We knew she wasn’t dead. Our dad had kept in occasional contact, and he could verify that she was living in New York, alive and well—just unwilling, for some reason she would not share, to come home. Even for a visit.
At first it had been a little heartbreaking, losing her like that—being rejected by her like that. But by now, after all this time, I just felt cold. She didn’t like me? Fine. I wouldn’t like her, either. She wanted to pretend like her family didn’t exist? No problem. We could pretend the same thing right back.

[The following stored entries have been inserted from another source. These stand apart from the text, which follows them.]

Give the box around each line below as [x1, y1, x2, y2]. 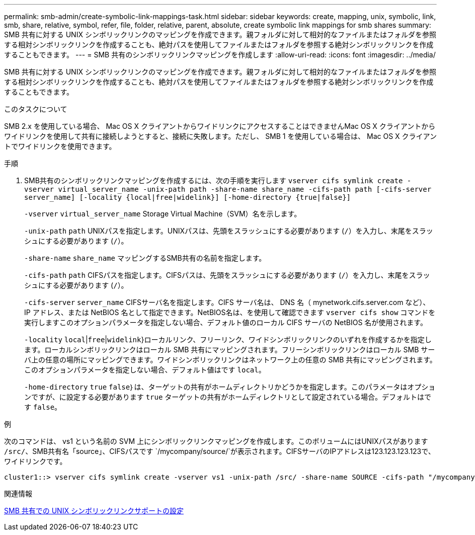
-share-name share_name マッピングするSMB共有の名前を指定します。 [24, 254, 266, 262]
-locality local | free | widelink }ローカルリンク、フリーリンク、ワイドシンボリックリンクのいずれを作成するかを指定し [24, 335, 432, 344]
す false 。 [24, 403, 62, 411]
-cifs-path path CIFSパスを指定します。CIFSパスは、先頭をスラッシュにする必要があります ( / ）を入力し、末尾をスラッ [24, 271, 430, 279]
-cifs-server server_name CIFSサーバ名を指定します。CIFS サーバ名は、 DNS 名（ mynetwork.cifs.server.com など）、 [24, 298, 430, 307]
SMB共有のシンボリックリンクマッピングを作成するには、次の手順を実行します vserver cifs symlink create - [24, 176, 412, 185]
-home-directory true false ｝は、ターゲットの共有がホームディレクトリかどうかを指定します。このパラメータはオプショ [24, 383, 436, 391]
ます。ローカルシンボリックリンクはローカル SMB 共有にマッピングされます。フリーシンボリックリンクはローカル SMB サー [24, 345, 435, 354]

Chip thought we needed to invite her to the wedding, at least. If not make her the maid of honor. But I disagreed.
“First of all,” I said, “she won’t even come. And second, if she does, she’ll ruin the whole thing.”
“You don’t know that for sure.”
“Just her being there will ruin things for me. Just feeling weird about seeing her again will suck the joy right out of the day. Instead of looking forward to the most joyful day of my life, I’ll dread it. Because of her.”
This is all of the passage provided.